What to Do When the Fast Path Breaks (And How to Explain Why It Was Worth the Risk)
Jeff Straney·
There is a category of solution that is fast, elegant, and wrong in a specific way: it works 99% of the time and fails catastrophically in the 1% case.
A cache that is perfect for read-heavy workloads but breaks if you forget to invalidate it correctly. A denormalized table that speeds up queries but becomes a nightmare if the source data changes. An optimization that is correct 99 times out of 100 but fails in production under the exact load pattern you didn't anticipate.
These solutions are not mistakes. They are bets. And the problem is not that you took the bet. The problem is usually that you did not plan for the moment when you lose it.
Why Fast Paths Matter
Speed matters. Not as an abstract virtue, but because fast systems are used differently than slow ones. A dashboard that loads in 200ms changes behavior. A cache that reduces latency by 10x enables new features. A denormalized table that makes a query 100x faster opens up capabilities that were not feasible before.
Sometimes the only way to unlock those capabilities is to accept that your solution is not rock-solid in all cases. It is good enough for the cases that matter, and it fails gracefully (or not) in the edge cases.
The mistake is thinking that you don't need a plan for those edge cases because they won't happen. They will. Maybe not this quarter. But eventually, under load, or under the specific pattern of access you didn't anticipate, the 1% will happen.
Planning the Exit Strategy
The thing I learned is to build the fast path with the slow path in mind. You don't necessarily have to build the slow path upfront. But you have to know what it looks like and how you would get there if you had to.
Example: you build a cache for expensive computations. The cache is perfect when invalidation happens correctly. You have tests for it. You are confident. But you also know that if the invalidation strategy is wrong, you will serve stale data. So you build in a way that makes it easy to turn off the cache or to add a validation layer that detects stale data and recomputes.
You do not document "what if the cache breaks." You document "here is what the code looks like if we can't use the cache and here is how much slower it will be." That knowledge makes the code change fast when it needs to happen.
Example: you denormalize a table to speed up reads. The denormalization is correct today. You have the logic to keep it in sync. But you know that if the sync logic breaks, you have stale data. So you add a timestamp that lets you know when the denormalized table was last updated and a way to force a full rebuild if something seems off.

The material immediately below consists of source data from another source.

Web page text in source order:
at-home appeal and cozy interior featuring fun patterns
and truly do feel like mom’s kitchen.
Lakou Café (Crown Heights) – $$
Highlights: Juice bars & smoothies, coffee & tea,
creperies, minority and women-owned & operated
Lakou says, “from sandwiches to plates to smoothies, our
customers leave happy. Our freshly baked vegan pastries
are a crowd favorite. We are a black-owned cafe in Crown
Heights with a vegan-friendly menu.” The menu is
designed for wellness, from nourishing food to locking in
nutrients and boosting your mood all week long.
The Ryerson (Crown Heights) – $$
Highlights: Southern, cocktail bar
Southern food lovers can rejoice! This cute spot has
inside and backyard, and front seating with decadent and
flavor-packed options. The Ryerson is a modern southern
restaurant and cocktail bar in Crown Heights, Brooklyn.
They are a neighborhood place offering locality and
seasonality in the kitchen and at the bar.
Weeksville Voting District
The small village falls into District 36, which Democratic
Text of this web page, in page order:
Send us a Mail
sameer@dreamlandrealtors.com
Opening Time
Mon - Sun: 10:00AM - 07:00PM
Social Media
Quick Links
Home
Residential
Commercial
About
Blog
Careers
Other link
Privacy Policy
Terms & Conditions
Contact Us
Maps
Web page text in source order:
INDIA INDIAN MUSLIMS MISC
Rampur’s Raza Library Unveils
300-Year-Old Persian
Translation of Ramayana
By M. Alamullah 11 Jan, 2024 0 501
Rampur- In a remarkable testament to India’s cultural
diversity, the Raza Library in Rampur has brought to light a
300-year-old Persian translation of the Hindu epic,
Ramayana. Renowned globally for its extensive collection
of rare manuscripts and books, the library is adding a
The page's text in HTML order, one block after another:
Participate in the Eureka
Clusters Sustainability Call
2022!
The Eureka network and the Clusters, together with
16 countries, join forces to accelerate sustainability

You do not say "if the denormalization breaks we will have to rewrite the whole thing." You say "if the denormalization breaks we can still read from the normalized table, and here is the query that does that, and it will be slower but it will be correct."
When It Actually Breaks
And then it does break. Not the fast path. The assumption about the fast path. You discover that there is a case you did not test. Or a load pattern you did not anticipate. Or a change in behavior that breaks the invariant the optimization relied on.

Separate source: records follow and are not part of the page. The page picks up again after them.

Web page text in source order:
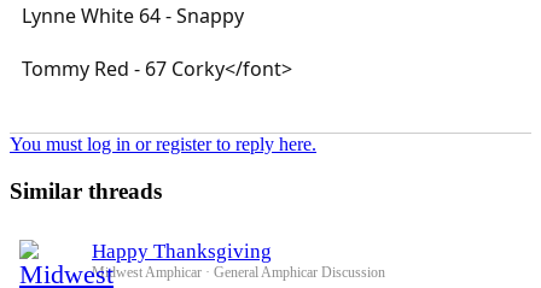
Lynne White 64 - Snappy
Tommy Red - 67 Corky</font>
You must log in or register to reply here.
Similar threads
Happy Thanksgiving
Midwest Amphicar
General Amphicar Discussion
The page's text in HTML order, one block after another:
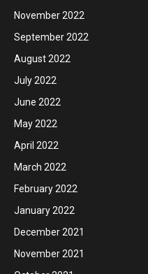
November 2022
September 2022
August 2022
July 2022
June 2022
May 2022
April 2022
March 2022
February 2022
January 2022
December 2021
November 2021
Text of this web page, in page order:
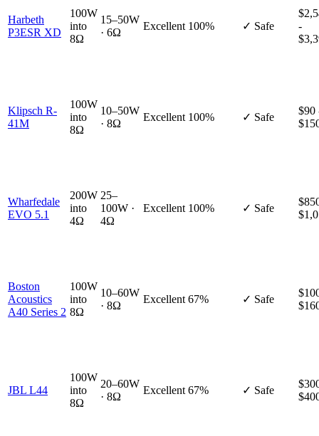
Harbeth
P3ESR XD
100W
into
8Ω
15–50W
· 6Ω
Excellent 100% ✓ Safe
-
Klipsch R-
41M
100W
into
8Ω
10–50W
· 8Ω
Excellent 100% ✓ Safe
$90
Wharfedale
EVO 5.1
200W
into
4Ω
25–
100W ·
4Ω
Excellent 100% ✓ Safe
Boston
Acoustics
A40 Series 2
100W
into
8Ω
10–60W
· 8Ω
Excellent 67% ✓ Safe
JBL L44
100W
into
8Ω
20–60W
· 8Ω
Excellent 67% ✓ Safe
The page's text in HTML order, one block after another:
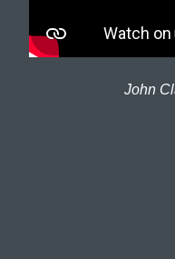
John
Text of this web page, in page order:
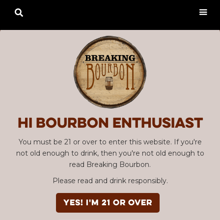
Hi Bourbon enthusiast
You must be 21 or over to enter this website. If you're
not old enough to drink, then you're not old enough to
read Breaking Bourbon.
Please read and drink responsibly.
YES! I'm 21 or over


At that moment, you have two choices. You can panic and start from zero, or you can follow the exit strategy you planned and migrate to something slower but more reliable.
The second choice is only possible if you thought about it in advance. If you did not, you are now rewriting the system under production load while pages are going down.

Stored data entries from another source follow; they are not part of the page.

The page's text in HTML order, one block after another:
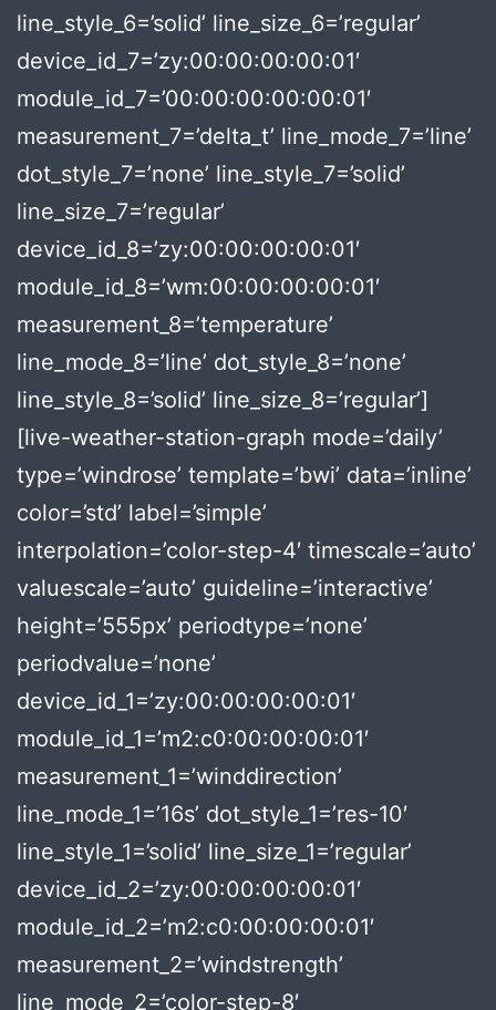
line_style_6=’solid’ line_size_6=’regular’
device_id_7=’zy:00:00:00:00:01′
module_id_7=’00:00:00:00:00:01′
measurement_7=’delta_t’ line_mode_7=’line’
dot_style_7=’none’ line_style_7=’solid’
line_size_7=’regular’
device_id_8=’zy:00:00:00:00:01′
module_id_8=’wm:00:00:00:00:01′
measurement_8=’temperature’
line_mode_8=’line’ dot_style_8=’none’
line_style_8=’solid’ line_size_8=’regular’]
[live-weather-station-graph mode=’daily’
type=’windrose’ template=’bwi’ data=’inline’
color=’std’ label=’simple’
interpolation=’color-step-4′ timescale=’auto’
valuescale=’auto’ guideline=’interactive’
height=’555px’ periodtype=’none’
periodvalue=’none’
device_id_1=’zy:00:00:00:00:01′
module_id_1=’m2:c0:00:00:00:01′
measurement_1=’winddirection’
line_mode_1=’16s’ dot_style_1=’res-10′
line_style_1=’solid’ line_size_1=’regular’
device_id_2=’zy:00:00:00:00:01′
module_id_2=’m2:c0:00:00:00:01′
measurement_2=’windstrength’
line_mode_2=’color-step-8′
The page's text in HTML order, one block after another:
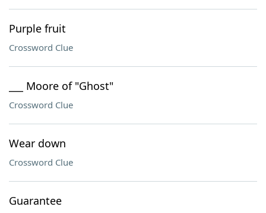
Purple fruit
Crossword Clue
___ Moore of "Ghost"
Crossword Clue
Wear down
Crossword Clue
Guarantee
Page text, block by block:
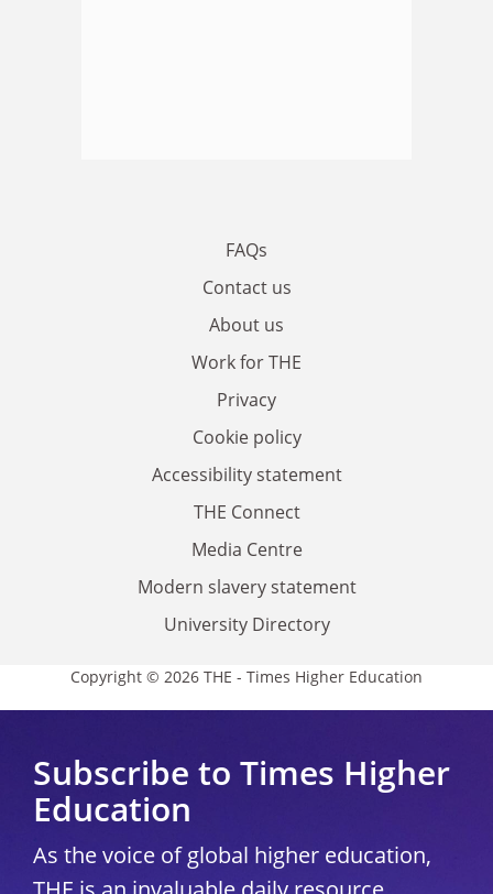
FAQs
Contact us
About us
Work for THE
Privacy
Cookie policy
Accessibility statement
THE Connect
Media Centre
Modern slavery statement
University Directory
Copyright © 2026 THE - Times Higher Education
Subscribe to Times Higher
Education
As the voice of global higher education,
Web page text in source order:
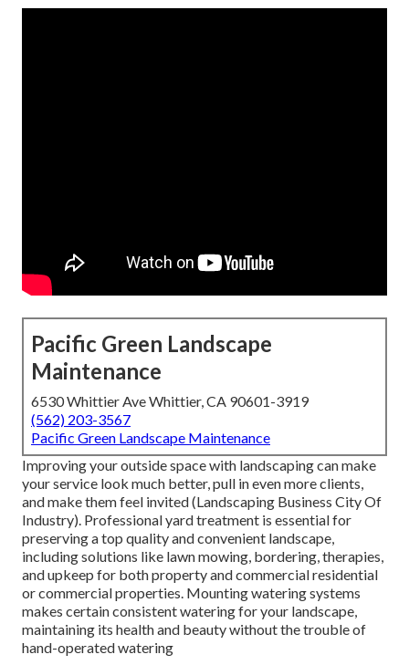
Pacific Green Landscape
Maintenance
6530 Whittier Ave Whittier, CA 90601-3919
(562) 203-3567
Pacific Green Landscape Maintenance
Improving your outside space with landscaping can make
your service look much better, pull in even more clients,
and make them feel invited (Landscaping Business City Of
Industry). Professional yard treatment is essential for
preserving a top quality and convenient landscape,
including solutions like lawn mowing, bordering, therapies,
and upkeep for both property and commercial residential
or commercial properties. Mounting watering systems
makes certain consistent watering for your landscape,
maintaining its health and beauty without the trouble of
hand-operated watering
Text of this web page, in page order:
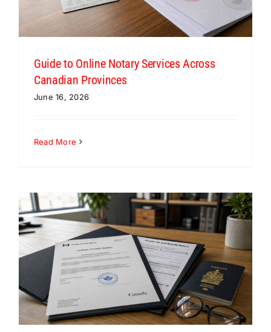
Guide to Online Notary Services Across
Canadian Provinces
June 16, 2026
Read More
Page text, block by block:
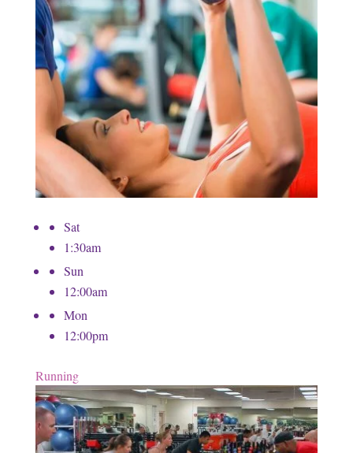
Sat
1:30am
Sun
12:00am
Mon
12:00pm
Running
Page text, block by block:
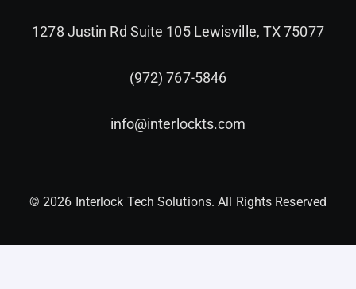
1278 Justin Rd Suite 105 Lewisville, TX 75077
(972) 767-5846
info@interlockts.com
© 2026 Interlock Tech Solutions. All Rights Reserved
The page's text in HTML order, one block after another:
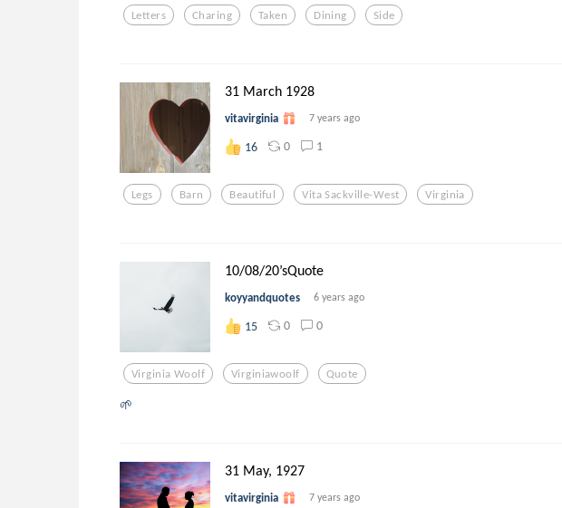
Letters Charing Taken Dining Side
31 March 1928
vitavirginia 7 years ago
16 0 1
Legs Barn Beautiful Vita Sackville-West Virginia
10/08/20’sQuote
koyyandquotes 6 years ago
15 0 0
Virginia Woolf Virginiawoolf Quote
🌱
31 May, 1927
vitavirginia 7 years ago
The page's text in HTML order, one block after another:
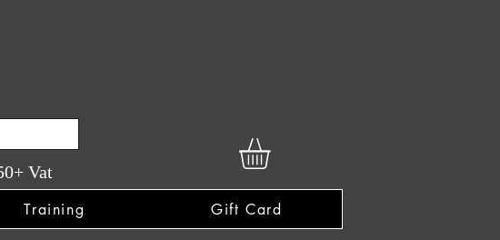
Vat
Training Gift Card
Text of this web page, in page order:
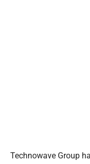
Technowave Group
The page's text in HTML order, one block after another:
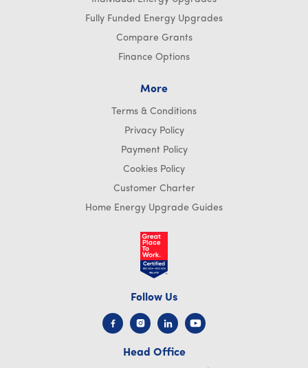
Fully Funded Energy Upgrades
Compare Grants
Finance Options
More
Terms & Conditions
Privacy Policy
Payment Policy
Cookies Policy
Customer Charter
Home Energy Upgrade Guides
Follow Us
Head Office
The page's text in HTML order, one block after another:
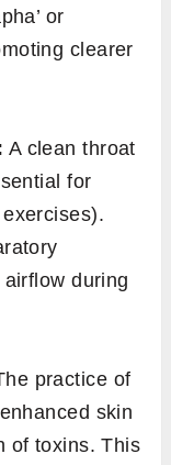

I have lived both. The panic version takes days. The planned version takes hours, and you already have tests for the fallback path because you knew it existed.
The Risk Assessment
This is not a call to avoid the fast path. It is a call to be intentional about the risk you are taking.
When you choose the fast solution over the robust one, you are saying: "I think this will work for the foreseeable future, and if it doesn't, I know what to do." That is a reasonable bet for a small feature or a non-critical system. It is not a reasonable bet if the cost of failure is catastrophic.
The cost is usually not just performance. It is trust. If you ship a fast solution that works great for a year and then breaks hard, you have lost credibility. If you ship a fast solution knowing the failure mode and you have a plan for it, you look like you know what you are doing.
I have been the engineer who shipped the fast path and the engineer who had to fix it when it broke at 2am. I would rather be the engineer who shipped it and had thought about what breaks. The difference is as simple as asking "what does this look like if this assumption is wrong?" and writing it down.
Most of the time the assumption holds and the fast path stays fast. Some of the time it doesn't. Being ready for that some of the time is what separates engineering from gambling.